§ Required work
Search the records below for "existing" and copy every line it turns up in.

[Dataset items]
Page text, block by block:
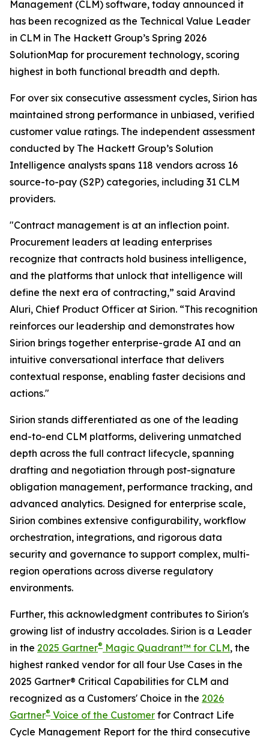
Management (CLM) software, today announced it
has been recognized as the Technical Value Leader
in CLM in The Hackett Group’s Spring 2026
SolutionMap for procurement technology, scoring
highest in both functional breadth and depth.
For over six consecutive assessment cycles, Sirion has
maintained strong performance in unbiased, verified
customer value ratings. The independent assessment
conducted by The Hackett Group’s Solution
Intelligence analysts spans 118 vendors across 16
source-to-pay (S2P) categories, including 31 CLM
providers.
"Contract management is at an inflection point.
Procurement leaders at leading enterprises
recognize that contracts hold business intelligence,
and the platforms that unlock that intelligence will
define the next era of contracting,” said Aravind
Aluri, Chief Product Officer at Sirion. “This recognition
reinforces our leadership and demonstrates how
Sirion brings together enterprise-grade AI and an
intuitive conversational interface that delivers
contextual response, enabling faster decisions and
actions."
Sirion stands differentiated as one of the leading
end-to-end CLM platforms, delivering unmatched
depth across the full contract lifecycle, spanning
drafting and negotiation through post-signature
obligation management, performance tracking, and
advanced analytics. Designed for enterprise scale,
Sirion combines extensive configurability, workflow
orchestration, integrations, and rigorous data
security and governance to support complex, multi-
region operations across diverse regulatory
environments.
Further, this acknowledgment contributes to Sirion's
growing list of industry accolades. Sirion is a Leader
in the 2025 Gartner® Magic Quadrant™ for CLM, the
highest ranked vendor for all four Use Cases in the
2025 Gartner® Critical Capabilities for CLM and
recognized as a Customers' Choice in the 2026
Gartner® Voice of the Customer for Contract Life
Cycle Management Report for the third consecutive
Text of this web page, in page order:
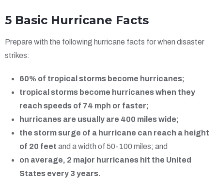
5 Basic Hurricane Facts
Prepare with the following hurricane facts for when disaster
strikes:
60% of tropical storms become hurricanes;
tropical storms become hurricanes when they
reach speeds of 74 mph or faster;
hurricanes are usually are 400 miles wide;
the storm surge of a hurricane can reach a height
of 20 feet and a width of 50-100 miles; and
on average, 2 major hurricanes hit the United
States every 3 years.
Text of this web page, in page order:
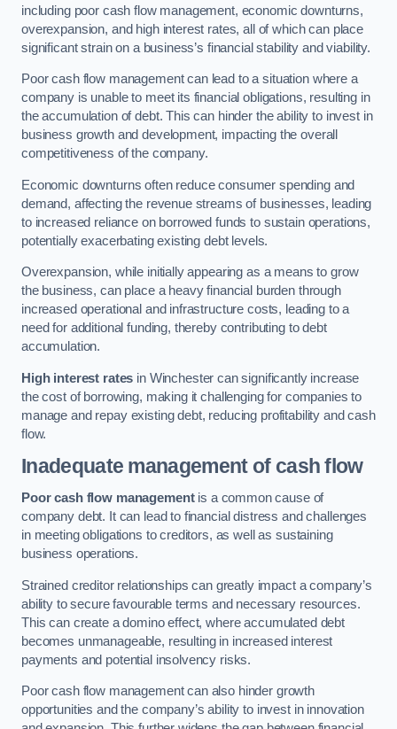
including poor cash flow management, economic downturns,
overexpansion, and high interest rates, all of which can place
significant strain on a business’s financial stability and viability.
Poor cash flow management can lead to a situation where a
company is unable to meet its financial obligations, resulting in
the accumulation of debt. This can hinder the ability to invest in
business growth and development, impacting the overall
competitiveness of the company.
Economic downturns often reduce consumer spending and
demand, affecting the revenue streams of businesses, leading
to increased reliance on borrowed funds to sustain operations,
potentially exacerbating existing debt levels.
Overexpansion, while initially appearing as a means to grow
the business, can place a heavy financial burden through
increased operational and infrastructure costs, leading to a
need for additional funding, thereby contributing to debt
accumulation.
High interest rates in Winchester can significantly increase
the cost of borrowing, making it challenging for companies to
manage and repay existing debt, reducing profitability and cash
flow.
Inadequate management of cash flow
Poor cash flow managementis a common cause of
company debt. It can lead to financial distress and challenges
in meeting obligations to creditors, as well as sustaining
business operations.
Strained creditor relationships can greatly impact a company’s
ability to secure favourable terms and necessary resources.
This can create a domino effect, where accumulated debt
becomes unmanageable, resulting in increased interest
payments and potential insolvency risks.
Poor cash flow management can also hinder growth
opportunities and the company’s ability to invest in innovation
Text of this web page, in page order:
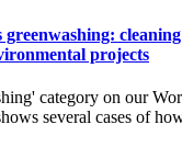
projects
category on our
several cases of
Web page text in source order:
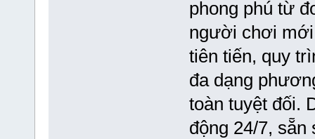
phong phú từ
người chơi mới
tiên tiến, quy
đa dạng
toàn tuyệt đối.
động 24/7,
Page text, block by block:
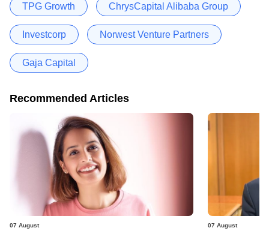
TPG Growth ChrysCapital Alibaba Group
Investcorp Norwest Venture Partners
Gaja Capital
Recommended Articles
07 August 07 August
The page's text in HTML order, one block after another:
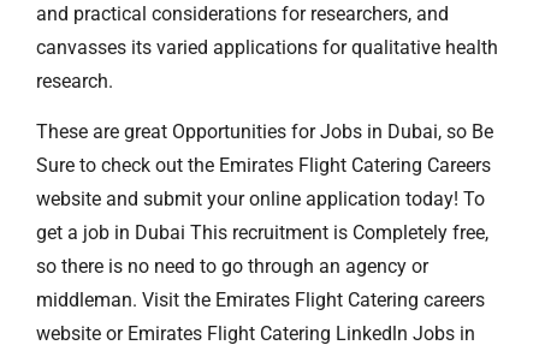
and practical considerations for researchers, and
canvasses its varied applications for qualitative health
research.
These are great Opportunities for Jobs in Dubai, so Be
Sure to check out the Emirates Flight Catering Careers
website and submit your online application today! To
get a job in Dubai This recruitment is Completely free,
so there is no need to go through an agency or
middleman. Visit the Emirates Flight Catering careers
website or Emirates Flight Catering Linkedln Jobs in
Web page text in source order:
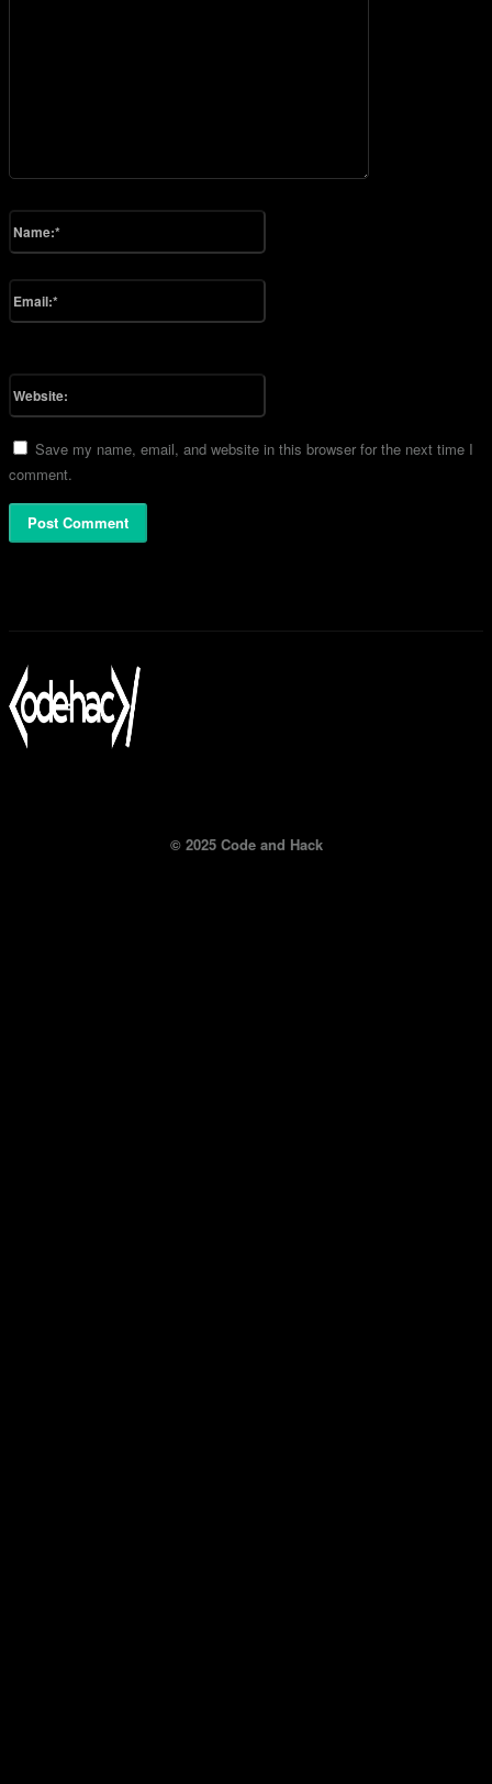
Name:*
Email:*
Website:
Save my name, email, and website in this browser for the next time I
comment.
© 2025 Code and Hack
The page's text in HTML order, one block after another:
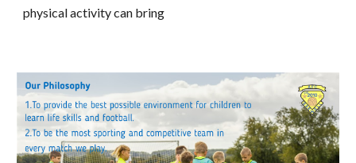
physical activity can bring
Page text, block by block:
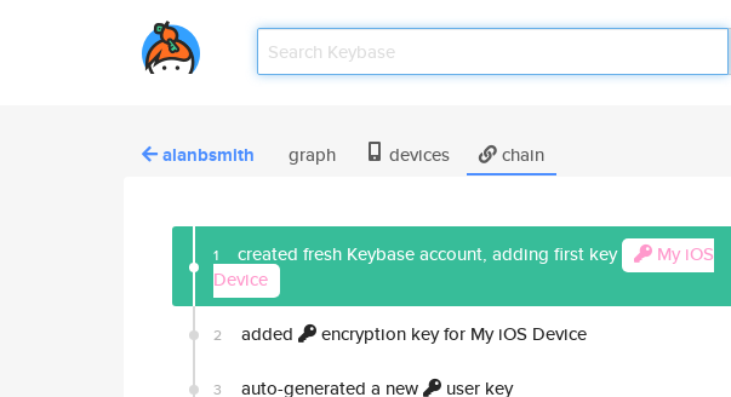
alanbsmith graph devices chain
1 created fresh Keybase account, adding first key
My iOS
Device
2 added encryption key for My iOS Device
3 auto-generated a new user key
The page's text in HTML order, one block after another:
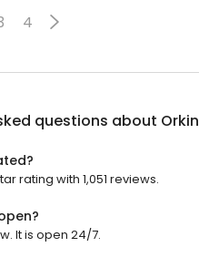
4
questions about Orkin
rating with 1,051 reviews.
It is open 24/7.
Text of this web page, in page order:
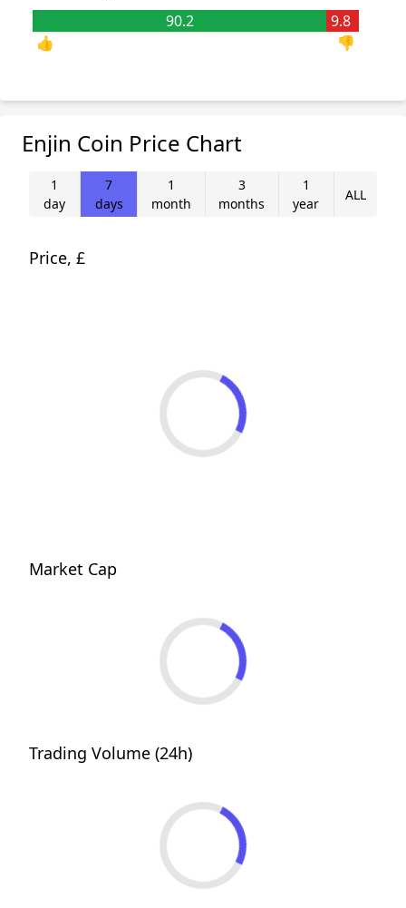
90.2
9.8
👍
👎
Enjin Coin Price Chart
1
day
7
days
1
month
3
months
1
year
ALL
Price, £
Market Cap
Trading Volume (24h)
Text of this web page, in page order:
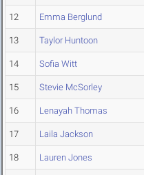
12 Emma Berglund
13 Taylor Huntoon
14 Sofia Witt
15 Stevie McSorley
16 Lenayah Thomas
17 Laila Jackson
18 Lauren Jones

§ Final answer
potentially exacerbating existing debt levels.
manage and repay existing debt, reducing profitability and cash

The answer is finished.